If a problem has been detected, the program then needs to decide what to do. Should it try to fix the problem by itself? (For example by substituting a known valid value, or by waiting for the connection to come back.) Or should it inform the user and either continue with the problem or quit completely? Which route the developer chooses to take depends on the kind of problem that is encountered, but also on the type of software. In some applications, it is of prime importance that a program be correct, i.e. that it never produces a result that is not spot on. In other applications, it may be more important to ensure that the program keeps running, even if things aren't perfect – i.e. that it is robust.
A second habit that helps reduce the number of errors is that of refactoring. Refactoring is about improving the quality of working code. As you work on your program, you should make it a habit to leave the code in a better state than you found it. If you see code duplication, move the duplicates into a single function. If you see ugly or difficult code, make it more readable. If you see global variables, hide them behind access routines. And so forth…
The last big thing to do to decrease your bug count is to anticipate that you will make mistakes, and to test your software accordingly. (This is a huge topic, I will only skim it very briefly here.)

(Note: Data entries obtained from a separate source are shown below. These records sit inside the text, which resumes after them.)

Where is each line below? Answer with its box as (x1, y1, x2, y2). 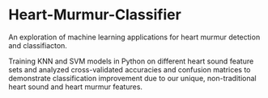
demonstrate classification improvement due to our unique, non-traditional (8, 73, 257, 83)
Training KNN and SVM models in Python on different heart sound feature (8, 56, 254, 66)
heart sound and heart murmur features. (8, 82, 143, 92)
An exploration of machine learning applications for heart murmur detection (8, 32, 261, 42)
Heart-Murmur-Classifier (8, 6, 182, 24)
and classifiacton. (8, 40, 67, 50)
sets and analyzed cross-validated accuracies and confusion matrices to (8, 64, 251, 74)
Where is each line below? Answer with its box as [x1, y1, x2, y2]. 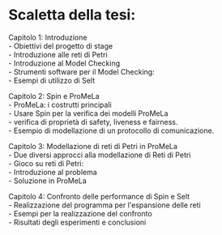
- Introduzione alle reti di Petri [8, 49, 108, 59]
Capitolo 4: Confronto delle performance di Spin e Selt [8, 191, 190, 201]
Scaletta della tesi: [8, 6, 136, 24]
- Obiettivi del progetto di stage [8, 41, 113, 50]
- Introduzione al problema [8, 167, 97, 177]
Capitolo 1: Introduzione [8, 32, 88, 42]
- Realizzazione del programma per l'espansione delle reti [8, 200, 201, 210]
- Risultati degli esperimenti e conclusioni [8, 217, 147, 227]
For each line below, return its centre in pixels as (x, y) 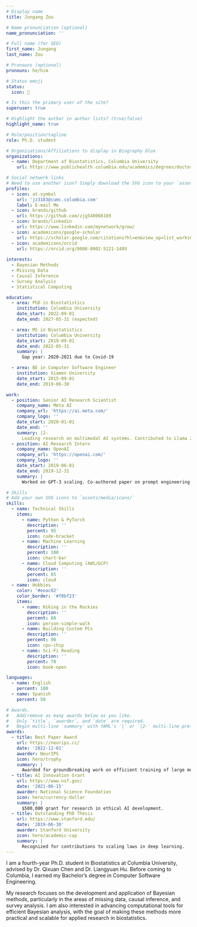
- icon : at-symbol (34, 194)
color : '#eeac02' (38, 591)
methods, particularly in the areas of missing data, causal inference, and (93, 899)
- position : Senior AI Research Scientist (64, 400)
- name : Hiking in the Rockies (60, 607)
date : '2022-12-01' (40, 748)
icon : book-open (47, 667)
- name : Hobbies (31, 585)
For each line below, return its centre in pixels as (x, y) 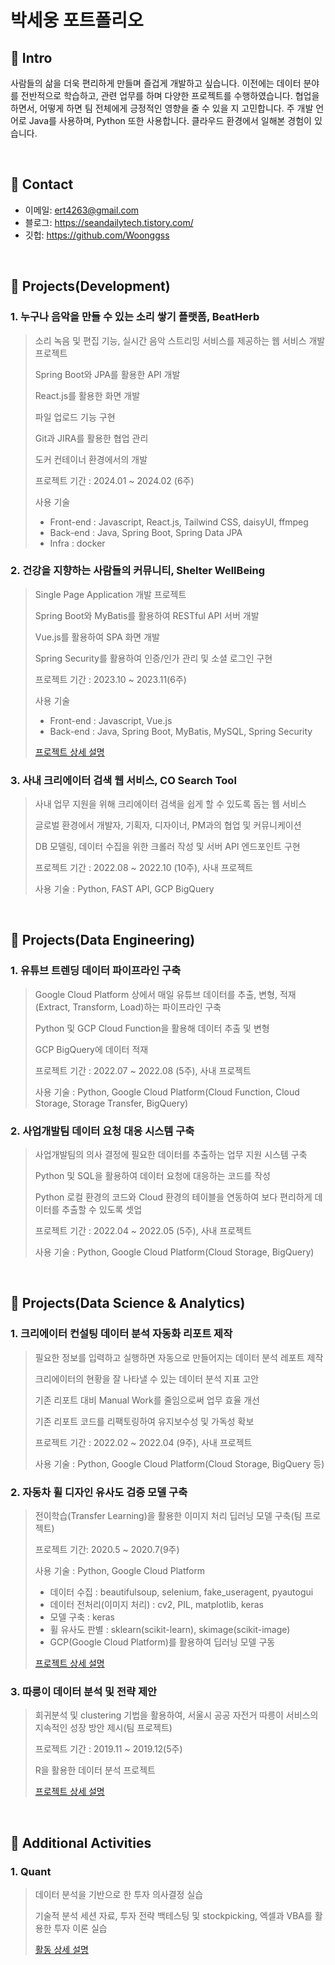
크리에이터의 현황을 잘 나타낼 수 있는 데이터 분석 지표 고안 (147, 1378)
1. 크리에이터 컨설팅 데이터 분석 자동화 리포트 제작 (121, 1334)
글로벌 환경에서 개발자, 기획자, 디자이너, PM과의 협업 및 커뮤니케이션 (168, 825)
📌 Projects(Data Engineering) (103, 940)
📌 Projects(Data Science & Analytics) (128, 1303)
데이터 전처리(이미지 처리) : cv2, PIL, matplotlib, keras (156, 1605)
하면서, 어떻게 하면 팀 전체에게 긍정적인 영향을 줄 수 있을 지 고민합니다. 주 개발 (162, 108)
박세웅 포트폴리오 (77, 20)
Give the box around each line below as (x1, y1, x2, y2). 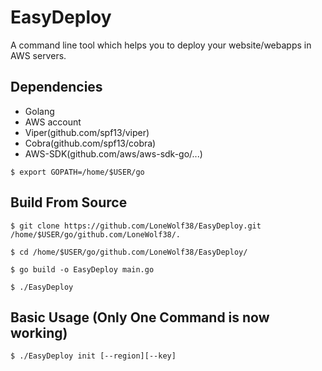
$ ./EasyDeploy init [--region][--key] (10, 351, 177, 361)
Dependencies (10, 79, 103, 96)
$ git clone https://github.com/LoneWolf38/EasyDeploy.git (10, 221, 262, 231)
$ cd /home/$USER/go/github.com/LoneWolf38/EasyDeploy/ (10, 247, 248, 257)
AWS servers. (10, 49, 67, 61)
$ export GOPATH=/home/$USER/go (10, 167, 145, 177)
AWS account (24, 116, 82, 128)
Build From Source (10, 194, 128, 211)
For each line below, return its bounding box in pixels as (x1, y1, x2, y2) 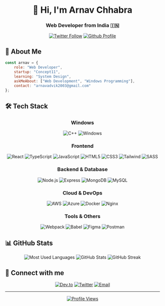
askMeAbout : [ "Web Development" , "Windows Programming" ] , (14, 79, 135, 83)
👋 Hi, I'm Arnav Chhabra (32, 4, 133, 16)
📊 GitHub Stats (5, 239, 53, 247)
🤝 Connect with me (5, 269, 64, 277)
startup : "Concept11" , (14, 70, 60, 75)
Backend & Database (57, 166, 108, 173)
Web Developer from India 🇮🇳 (46, 22, 119, 29)
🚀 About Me (5, 47, 42, 56)
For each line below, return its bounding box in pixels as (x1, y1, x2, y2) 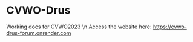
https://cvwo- (153, 23, 188, 30)
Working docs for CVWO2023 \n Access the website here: (6, 23, 152, 30)
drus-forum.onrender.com (6, 29, 71, 36)
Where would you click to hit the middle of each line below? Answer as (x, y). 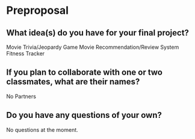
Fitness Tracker (26, 54)
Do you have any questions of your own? (84, 115)
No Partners (21, 96)
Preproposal (38, 11)
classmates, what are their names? (73, 82)
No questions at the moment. (42, 129)
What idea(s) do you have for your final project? (98, 33)
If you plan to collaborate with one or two (84, 73)
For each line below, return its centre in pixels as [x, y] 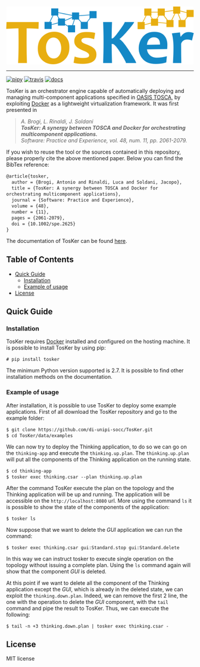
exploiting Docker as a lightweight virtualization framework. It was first [93, 103]
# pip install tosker [33, 360]
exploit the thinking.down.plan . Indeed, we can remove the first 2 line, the [97, 596]
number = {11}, [30, 212]
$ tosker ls [21, 519]
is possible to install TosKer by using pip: [56, 348]
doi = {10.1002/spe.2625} [44, 224]
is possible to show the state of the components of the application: [88, 507]
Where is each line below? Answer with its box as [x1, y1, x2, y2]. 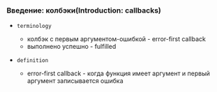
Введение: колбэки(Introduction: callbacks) [6, 6, 161, 15]
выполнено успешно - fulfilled [27, 43, 117, 51]
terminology [16, 23, 52, 30]
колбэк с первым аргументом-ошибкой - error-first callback [27, 35, 207, 43]
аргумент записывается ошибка [27, 77, 124, 85]
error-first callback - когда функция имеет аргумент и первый [27, 69, 211, 78]
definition [16, 57, 49, 64]

At the very least, you should test every component before you add it to your system, and then test the system as a whole. The easiest way of testing components is by using a REPL (read-eval-print loop). This is an environment provided especially by interpreted languages that allows the programmer to interactively execute code. For example, you can write a function and load it by copying it into the REPL. Then you can set about testing it. Does it produce correct output with typical input values? What happens when the input isn't typical? (Too large, too small, not present at all…) How do external conditions affect its working? Once you are confident the function does what it's supposed to, you can move on to the next one.
This is a very quick method of developing, and one well suited to exploratory programming (where you don't necessarily know the end result yet). However, as the stakes increase, your testing procedures have to become more thorough. Instead of the ad-hoc approach of the REPL, it is good practice to write some functions explicitly to test other functions – these are called unit tests. The more important correctness is for your program, the greater the percentage of it that should have tests written for it.
Over time, the test functions accrue into a testing framework, which should be run regularly to ensure recent changes haven't broken anything (a procedure known as regression testing).
In fact, there is a large school of thought that advocates writing your tests before you write your actual code. This test driven development (TDD) helps catch errors earlier and has the added benefit of getting developers to think more rigorously about the code they are going to write.
One final thought to keep in mind during all stages of the development cycle is that some areas of a program's code tend to be more error-prone than others. I'm not entirely sure why this is (perhaps they are the most complex), but numerous studies in industry attest to the fact. So it is probably a very good idea to try and identify these critical sections in your own code and pay special attention to them.